■ **Problem description**: Look over the entries below. Report how many lines hold the word "supervisor", and only that.

■ **Entries shown**:
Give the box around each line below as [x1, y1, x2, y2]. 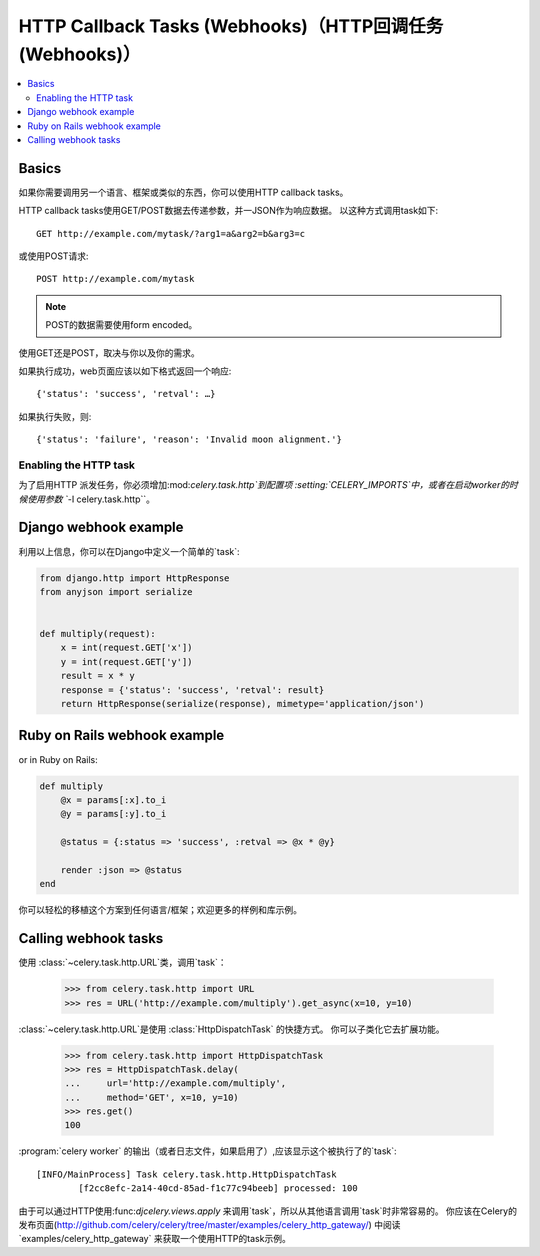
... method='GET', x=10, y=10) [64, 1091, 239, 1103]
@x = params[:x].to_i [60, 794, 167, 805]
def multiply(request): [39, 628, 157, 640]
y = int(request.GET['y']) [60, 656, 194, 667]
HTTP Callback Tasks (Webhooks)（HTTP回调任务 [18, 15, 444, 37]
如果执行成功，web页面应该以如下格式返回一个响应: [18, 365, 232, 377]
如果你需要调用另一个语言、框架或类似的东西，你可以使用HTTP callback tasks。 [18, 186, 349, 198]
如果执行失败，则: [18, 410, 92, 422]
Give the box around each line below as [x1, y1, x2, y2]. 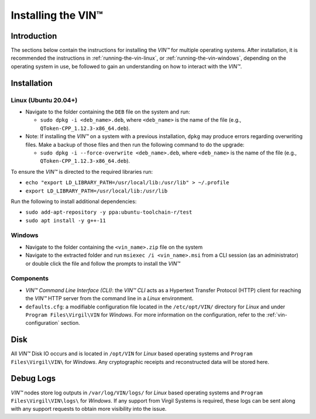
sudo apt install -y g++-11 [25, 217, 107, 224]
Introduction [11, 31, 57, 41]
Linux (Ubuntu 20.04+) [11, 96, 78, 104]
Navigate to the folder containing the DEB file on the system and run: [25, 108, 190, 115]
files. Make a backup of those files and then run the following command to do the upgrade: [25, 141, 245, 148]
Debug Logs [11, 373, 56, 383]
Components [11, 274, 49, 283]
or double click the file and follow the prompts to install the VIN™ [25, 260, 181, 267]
==
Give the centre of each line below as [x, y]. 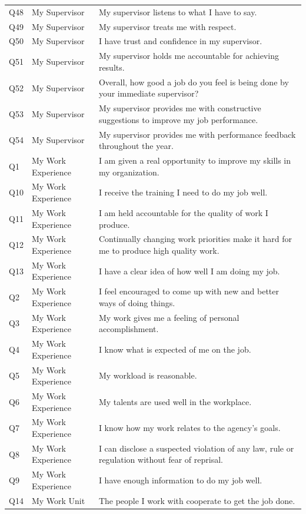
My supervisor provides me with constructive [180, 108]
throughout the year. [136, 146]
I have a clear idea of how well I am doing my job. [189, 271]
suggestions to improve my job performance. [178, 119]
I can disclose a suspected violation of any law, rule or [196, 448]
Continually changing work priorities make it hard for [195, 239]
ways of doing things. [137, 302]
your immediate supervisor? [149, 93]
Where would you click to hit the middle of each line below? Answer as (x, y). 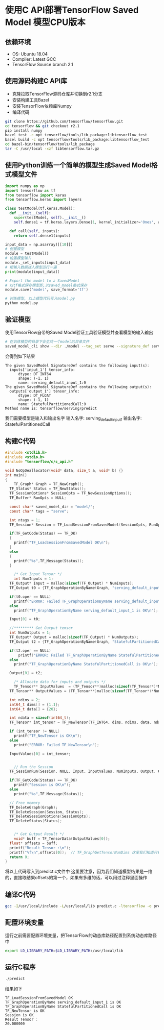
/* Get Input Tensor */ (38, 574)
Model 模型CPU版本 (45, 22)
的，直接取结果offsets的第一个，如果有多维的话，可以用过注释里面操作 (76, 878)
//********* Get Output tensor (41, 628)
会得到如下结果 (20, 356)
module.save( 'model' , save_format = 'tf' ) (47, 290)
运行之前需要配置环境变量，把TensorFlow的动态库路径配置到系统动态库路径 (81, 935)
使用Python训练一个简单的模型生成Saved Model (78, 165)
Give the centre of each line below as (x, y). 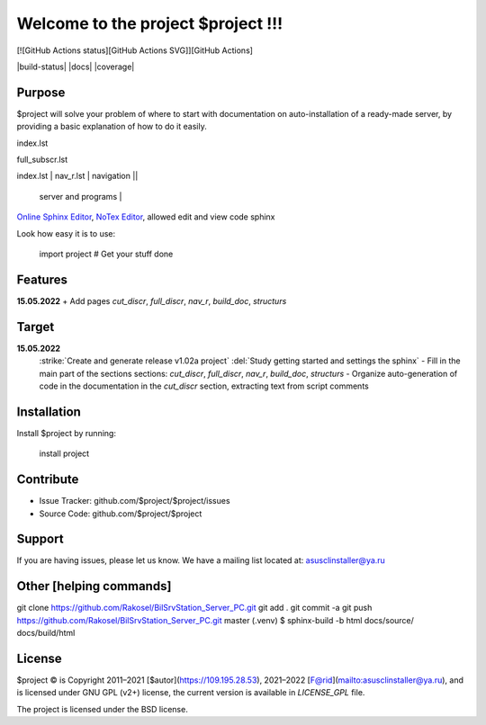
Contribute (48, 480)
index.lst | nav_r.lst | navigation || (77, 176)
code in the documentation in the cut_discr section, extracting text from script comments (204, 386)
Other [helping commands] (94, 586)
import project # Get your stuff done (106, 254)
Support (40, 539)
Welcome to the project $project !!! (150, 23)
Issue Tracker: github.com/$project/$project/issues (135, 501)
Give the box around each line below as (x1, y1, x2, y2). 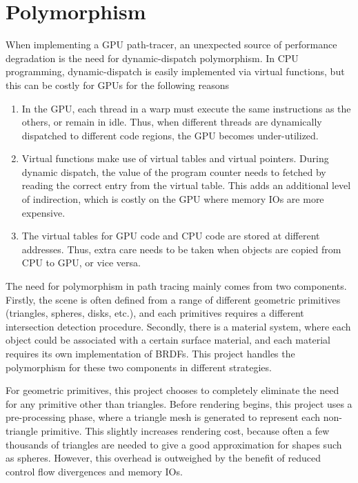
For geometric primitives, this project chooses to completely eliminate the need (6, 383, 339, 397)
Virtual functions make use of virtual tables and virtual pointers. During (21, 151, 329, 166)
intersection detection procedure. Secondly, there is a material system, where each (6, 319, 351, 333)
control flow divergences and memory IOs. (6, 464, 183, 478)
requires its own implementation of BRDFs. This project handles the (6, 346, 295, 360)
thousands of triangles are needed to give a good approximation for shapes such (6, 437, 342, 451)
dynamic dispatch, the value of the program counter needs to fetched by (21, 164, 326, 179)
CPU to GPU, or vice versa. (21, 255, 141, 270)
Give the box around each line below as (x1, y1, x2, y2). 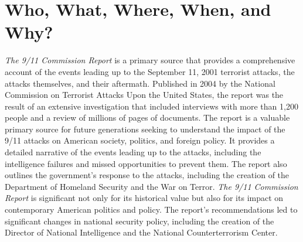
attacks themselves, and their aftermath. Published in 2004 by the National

■ **Output for this exercise**: 2